*THE TASK*. Report every line of the data that includes "about".
------------------------------
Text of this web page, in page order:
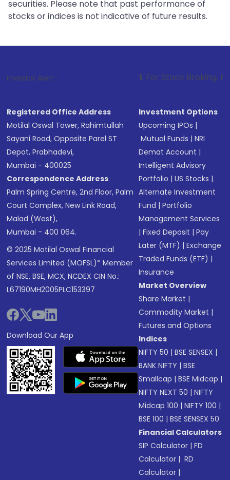
securities. Please note that past performance of
stocks or indices is not indicative of future results.
Investor Alert : . For Stock Broking, Prevent
Registered Office Address
Motilal Oswal Tower, Rahimtullah
Sayani Road, Opposite Parel ST
Depot, Prabhadevi,
Mumbai - 400025
Correspondence Address
Palm Spring Centre, 2nd Floor, Palm
Court Complex, New Link Road,
Malad (West),
Mumbai - 400 064.
© 2025 Motilal Oswal Financial
Services Limited (MOFSL)* Member
of NSE, BSE, MCX, NCDEX CIN No.:
L67190MH2005PLC153397
Download Our App
Investment Options
Upcoming IPOs |
Mutual Funds |NRI
Demat Account |
Intelligent Advisory
Portfolio |US Stocks |
Alternate Investment
Fund |Portfolio
Management Services
|Fixed Deposit |Pay
Later (MTF) |Exchange
Traded Funds (ETF) |
Insurance
Market Overview
Share Market |
Commodity Market |
Futures and Options
Indices
NIFTY 50 |BSE SENSEX |
BANK NIFTY |BSE
Smallcap |BSE Midcap |
NIFTY NEXT 50 |NIFTY
Midcap 100 |NIFTY 100 |
BSE 100 |BSE SENSEX 50
Financial Calculators
SIP Calculator |FD
Calculator | RD
Calculator |
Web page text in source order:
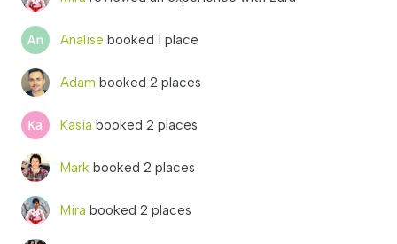
Analise booked 1 place
Adam booked 2 places
Kasia booked 2 places
Mark booked 2 places
Mira booked 2 places
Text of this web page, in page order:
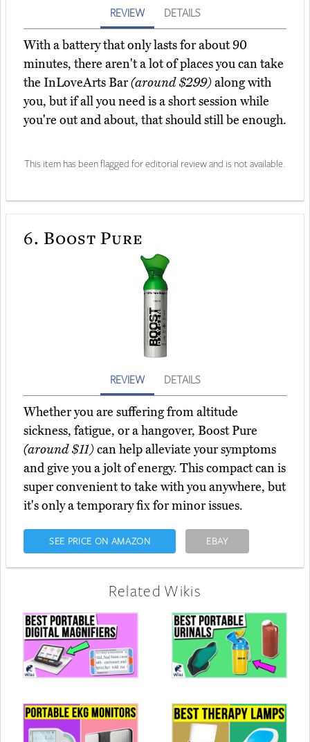
REVIEW DETAILS
With a battery that only lasts for about 90
minutes, there aren't a lot of places you can take
the InLoveArts Bar(around $299)along with
you, but if all you need is a short session while
you're out and about, that should still be enough.
This item has been flagged for editorial review and is not available.
6. Boost Pure
REVIEW DETAILS
Whether you are suffering from altitude
sickness, fatigue, or a hangover, Boost Pure
(around $11)can help alleviate your symptoms
and give you a jolt of energy. This compact can is
super convenient to take with you anywhere, but
it's only a temporary fix for minor issues.
SEE PRICE ON AMAZON EBAY
Related Wikis
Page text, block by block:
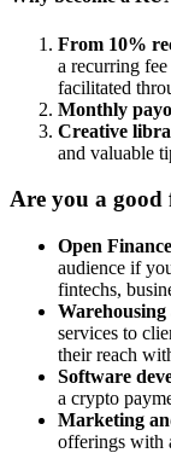
From 10%
a recurring
facilitated
Monthly
Creative
and valuable
Are you a good
Open
audience if
fintechs,
services to
their reach
Software
a crypto
Marketing
offerings with
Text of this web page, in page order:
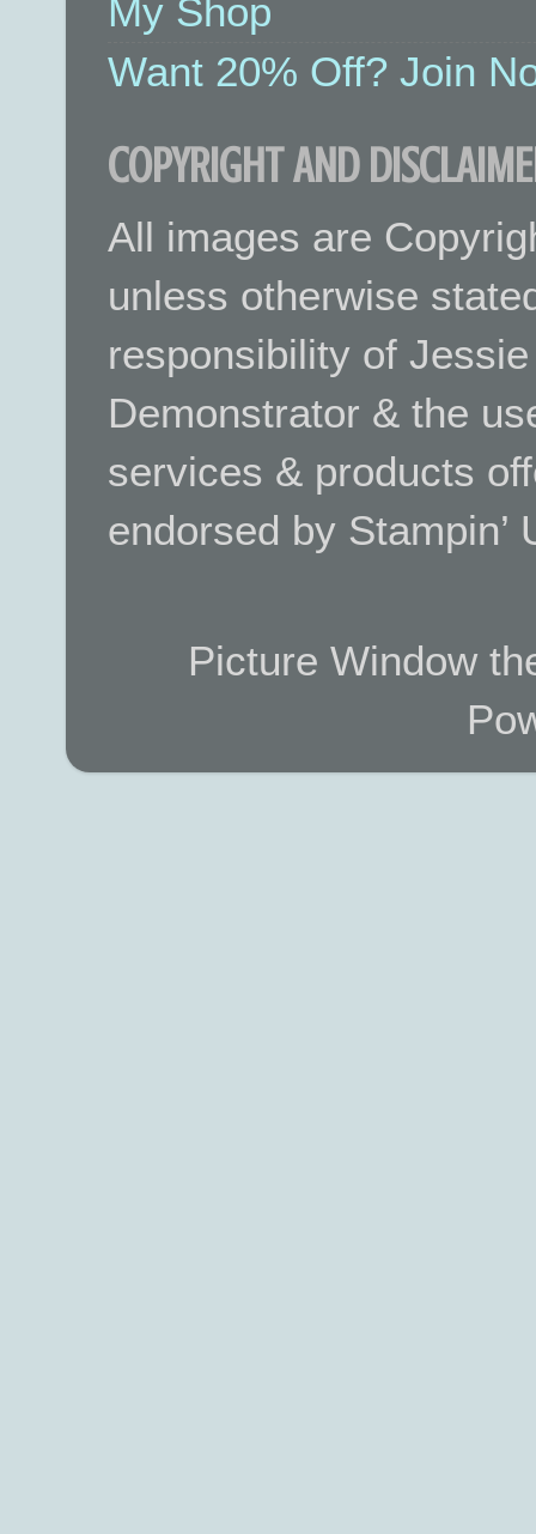
My Shop
Want 20% Off? Join
COPYRIGHT AND
All images are
unless otherwise
responsibility of
Demonstrator & the
services & products
endorsed by Stampin’
Picture Window
------------------------------
*EXERCISE RESPONSE*.
With a battery that only lasts for about 90
you're out and about, that should still be enough.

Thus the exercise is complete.